The unit membrane, in biology, refers to the concept that all cellular membranes share a fundamental structure consisting of a phospholipid bilayer. This bilayer is composed of two layers of phospholipid molecules, with their hydrophilic (water-attracting) heads facing outwards and their hydrophobic (water-repelling) tails facing inwards.
The Unit Membrane Model
The unit membrane model, proposed by Davson and Danielli in 1935, initially suggested that the phospholipid bilayer was coated on both sides by layers of globular proteins. This model aimed to explain the observed permeability properties of cell membranes. It suggested that the proteins aided in transport across the membrane.
Key Features of the Unit Membrane:
- Phospholipid Bilayer: This is the core structural component. Phospholipids are amphipathic molecules, meaning they have both hydrophilic and hydrophobic regions.
- Arrangement: The hydrophobic tails of phospholipids face each other in the interior of the membrane, creating a barrier to water-soluble substances. The hydrophilic heads face outwards, interacting with the aqueous environments inside and outside the cell.
- Original Protein Placement: The initial model posited protein layers on both surfaces of the bilayer.
Evolution of the Model
The original Davson-Danielli model was later refined. While the fundamental concept of the phospholipid bilayer remained central, the placement and nature of proteins were revised. The fluid mosaic model, proposed by Singer and Nicolson in 1972, superseded the original unit membrane model.
Fluid Mosaic Model
The fluid mosaic model describes the cell membrane as a fluid structure with a "mosaic" of various proteins embedded within or attached to the phospholipid bilayer. This model highlights the following:
- Fluidity: The lipid molecules and some proteins are able to move laterally within the membrane.

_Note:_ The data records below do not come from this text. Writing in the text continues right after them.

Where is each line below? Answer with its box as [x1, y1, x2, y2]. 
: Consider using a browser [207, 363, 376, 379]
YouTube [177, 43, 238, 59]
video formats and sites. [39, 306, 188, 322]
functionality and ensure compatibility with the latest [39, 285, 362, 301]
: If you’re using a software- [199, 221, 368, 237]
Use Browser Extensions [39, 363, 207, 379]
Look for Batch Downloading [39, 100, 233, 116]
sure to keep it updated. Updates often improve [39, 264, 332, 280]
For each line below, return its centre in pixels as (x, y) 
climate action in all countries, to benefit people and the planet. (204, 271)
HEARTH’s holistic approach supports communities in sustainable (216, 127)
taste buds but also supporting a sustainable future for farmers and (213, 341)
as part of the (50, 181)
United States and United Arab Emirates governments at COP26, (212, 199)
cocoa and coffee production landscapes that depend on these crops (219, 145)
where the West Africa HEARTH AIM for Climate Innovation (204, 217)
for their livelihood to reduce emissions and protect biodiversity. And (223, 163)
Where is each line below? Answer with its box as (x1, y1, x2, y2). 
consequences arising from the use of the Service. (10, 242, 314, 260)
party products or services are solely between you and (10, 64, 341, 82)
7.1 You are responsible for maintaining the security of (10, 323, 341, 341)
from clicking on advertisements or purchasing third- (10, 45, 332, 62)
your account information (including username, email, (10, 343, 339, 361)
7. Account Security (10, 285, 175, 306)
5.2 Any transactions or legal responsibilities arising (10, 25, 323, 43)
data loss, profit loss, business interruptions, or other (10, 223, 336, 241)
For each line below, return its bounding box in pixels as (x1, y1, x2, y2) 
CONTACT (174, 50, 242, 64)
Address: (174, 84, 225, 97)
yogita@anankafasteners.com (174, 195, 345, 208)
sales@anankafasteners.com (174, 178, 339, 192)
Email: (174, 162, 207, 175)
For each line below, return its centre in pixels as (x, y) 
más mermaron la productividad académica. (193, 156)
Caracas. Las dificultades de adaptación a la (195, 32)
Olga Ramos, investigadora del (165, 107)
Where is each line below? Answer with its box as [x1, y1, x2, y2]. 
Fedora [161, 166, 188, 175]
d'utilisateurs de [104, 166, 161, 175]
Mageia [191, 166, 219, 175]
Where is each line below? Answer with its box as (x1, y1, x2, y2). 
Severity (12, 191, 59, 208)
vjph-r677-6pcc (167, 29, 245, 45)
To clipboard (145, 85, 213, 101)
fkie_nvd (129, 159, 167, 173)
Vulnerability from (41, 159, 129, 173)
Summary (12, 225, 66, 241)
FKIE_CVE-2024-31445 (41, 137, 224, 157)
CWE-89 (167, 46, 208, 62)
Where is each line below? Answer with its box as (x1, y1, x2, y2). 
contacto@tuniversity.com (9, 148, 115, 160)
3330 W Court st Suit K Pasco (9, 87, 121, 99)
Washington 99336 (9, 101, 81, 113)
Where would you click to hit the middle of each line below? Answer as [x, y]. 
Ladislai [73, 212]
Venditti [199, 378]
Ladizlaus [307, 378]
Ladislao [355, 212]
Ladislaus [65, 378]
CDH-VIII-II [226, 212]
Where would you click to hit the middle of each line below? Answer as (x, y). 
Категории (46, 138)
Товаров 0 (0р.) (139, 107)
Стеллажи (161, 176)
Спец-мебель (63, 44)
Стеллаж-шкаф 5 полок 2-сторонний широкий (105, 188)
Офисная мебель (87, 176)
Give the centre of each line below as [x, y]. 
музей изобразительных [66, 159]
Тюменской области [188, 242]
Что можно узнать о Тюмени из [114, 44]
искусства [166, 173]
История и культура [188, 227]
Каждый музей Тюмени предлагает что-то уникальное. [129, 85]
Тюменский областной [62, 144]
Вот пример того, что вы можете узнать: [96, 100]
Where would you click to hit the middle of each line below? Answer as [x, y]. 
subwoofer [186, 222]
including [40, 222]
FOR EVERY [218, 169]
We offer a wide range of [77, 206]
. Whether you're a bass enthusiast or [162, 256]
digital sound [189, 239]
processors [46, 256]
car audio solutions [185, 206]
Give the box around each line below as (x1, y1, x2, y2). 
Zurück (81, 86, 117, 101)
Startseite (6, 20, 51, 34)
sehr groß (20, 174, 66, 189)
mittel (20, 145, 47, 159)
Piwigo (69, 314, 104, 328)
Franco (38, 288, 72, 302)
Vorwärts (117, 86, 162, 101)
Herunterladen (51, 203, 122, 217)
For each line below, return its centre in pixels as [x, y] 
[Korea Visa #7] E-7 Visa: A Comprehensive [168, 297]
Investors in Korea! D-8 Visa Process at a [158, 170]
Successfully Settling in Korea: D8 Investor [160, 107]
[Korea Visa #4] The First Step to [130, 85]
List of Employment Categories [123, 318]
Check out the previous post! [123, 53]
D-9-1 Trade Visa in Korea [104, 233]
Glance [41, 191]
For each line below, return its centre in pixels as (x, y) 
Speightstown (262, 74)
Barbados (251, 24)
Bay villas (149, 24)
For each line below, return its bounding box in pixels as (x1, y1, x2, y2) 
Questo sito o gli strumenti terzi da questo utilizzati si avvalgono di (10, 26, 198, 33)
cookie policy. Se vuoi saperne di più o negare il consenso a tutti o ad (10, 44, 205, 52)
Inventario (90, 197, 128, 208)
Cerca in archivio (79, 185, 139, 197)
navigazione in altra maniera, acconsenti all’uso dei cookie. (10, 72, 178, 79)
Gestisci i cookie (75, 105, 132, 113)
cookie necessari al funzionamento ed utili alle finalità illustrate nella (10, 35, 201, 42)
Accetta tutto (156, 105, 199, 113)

- Mosaic: The membrane contains a diverse array of proteins, including transmembrane proteins (proteins that span the entire bilayer), peripheral proteins (proteins that are attached to the surface of the membrane), and glycoproteins (proteins with carbohydrate chains attached).
Importance of the Bilayer
Despite the evolution of membrane models, the phospholipid bilayer remains a central feature of all biological membranes. It provides the structural foundation and acts as a selective barrier, controlling the passage of substances into and out of the cell.
Summary
The unit membrane concept, while initially oversimplified, highlighted the crucial role of the phospholipid bilayer in cell membrane structure. Although the original model has been superseded by the fluid mosaic model, the principle of a fundamental lipid bilayer remains a cornerstone of our understanding of biological membranes.